WHAT YOU WILL DO
Every line below that holds the string "Worldwide" should be copied out.

RECORD SET
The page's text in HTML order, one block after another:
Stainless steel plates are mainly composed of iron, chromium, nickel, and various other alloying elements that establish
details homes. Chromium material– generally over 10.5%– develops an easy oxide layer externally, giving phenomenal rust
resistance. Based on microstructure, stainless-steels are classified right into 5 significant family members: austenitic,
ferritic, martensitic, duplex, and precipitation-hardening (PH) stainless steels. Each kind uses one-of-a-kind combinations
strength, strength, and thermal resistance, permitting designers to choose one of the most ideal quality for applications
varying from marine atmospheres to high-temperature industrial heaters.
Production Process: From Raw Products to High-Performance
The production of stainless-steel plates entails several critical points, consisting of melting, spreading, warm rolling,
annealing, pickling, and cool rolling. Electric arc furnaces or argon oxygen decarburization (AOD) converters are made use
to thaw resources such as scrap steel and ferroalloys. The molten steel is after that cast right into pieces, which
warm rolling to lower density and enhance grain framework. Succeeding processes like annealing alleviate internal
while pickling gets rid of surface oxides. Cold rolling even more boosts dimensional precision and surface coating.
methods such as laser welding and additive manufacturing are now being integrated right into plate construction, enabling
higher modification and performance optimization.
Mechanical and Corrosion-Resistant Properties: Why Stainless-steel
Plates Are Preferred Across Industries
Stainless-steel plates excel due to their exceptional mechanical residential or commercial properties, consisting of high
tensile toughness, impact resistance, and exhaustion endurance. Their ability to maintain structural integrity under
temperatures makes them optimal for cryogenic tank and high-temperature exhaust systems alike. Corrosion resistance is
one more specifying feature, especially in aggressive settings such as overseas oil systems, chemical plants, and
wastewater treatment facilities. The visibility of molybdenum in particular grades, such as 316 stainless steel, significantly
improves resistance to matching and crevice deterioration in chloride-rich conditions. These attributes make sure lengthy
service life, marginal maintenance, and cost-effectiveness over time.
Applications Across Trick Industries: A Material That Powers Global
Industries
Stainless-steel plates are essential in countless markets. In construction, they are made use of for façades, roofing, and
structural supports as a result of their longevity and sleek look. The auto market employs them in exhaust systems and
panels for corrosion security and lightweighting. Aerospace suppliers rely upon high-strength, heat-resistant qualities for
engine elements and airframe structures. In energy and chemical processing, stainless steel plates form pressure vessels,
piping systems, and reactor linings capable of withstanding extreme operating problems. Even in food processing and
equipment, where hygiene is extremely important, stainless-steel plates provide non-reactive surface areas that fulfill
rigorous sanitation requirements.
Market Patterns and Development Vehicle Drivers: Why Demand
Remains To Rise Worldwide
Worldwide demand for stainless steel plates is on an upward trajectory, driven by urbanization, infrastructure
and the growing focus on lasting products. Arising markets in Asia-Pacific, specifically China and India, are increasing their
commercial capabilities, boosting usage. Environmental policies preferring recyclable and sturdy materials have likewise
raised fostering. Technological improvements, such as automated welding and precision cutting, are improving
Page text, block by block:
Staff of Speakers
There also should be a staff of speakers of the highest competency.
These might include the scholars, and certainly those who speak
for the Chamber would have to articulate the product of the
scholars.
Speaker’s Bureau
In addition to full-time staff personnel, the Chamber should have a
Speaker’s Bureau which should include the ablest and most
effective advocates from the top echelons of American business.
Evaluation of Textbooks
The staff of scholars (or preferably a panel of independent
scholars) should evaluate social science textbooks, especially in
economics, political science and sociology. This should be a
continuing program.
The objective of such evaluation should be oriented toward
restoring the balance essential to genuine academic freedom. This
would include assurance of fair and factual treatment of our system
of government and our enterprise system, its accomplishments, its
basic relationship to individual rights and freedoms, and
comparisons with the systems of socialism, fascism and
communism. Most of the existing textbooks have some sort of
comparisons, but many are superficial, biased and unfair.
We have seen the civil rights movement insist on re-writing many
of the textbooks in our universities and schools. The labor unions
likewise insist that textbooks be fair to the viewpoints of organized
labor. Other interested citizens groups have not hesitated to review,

OUTPUT OF THE EXERCISE
Remains To Rise Worldwide
Worldwide demand for stainless steel plates is on an upward trajectory, driven by urbanization, infrastructure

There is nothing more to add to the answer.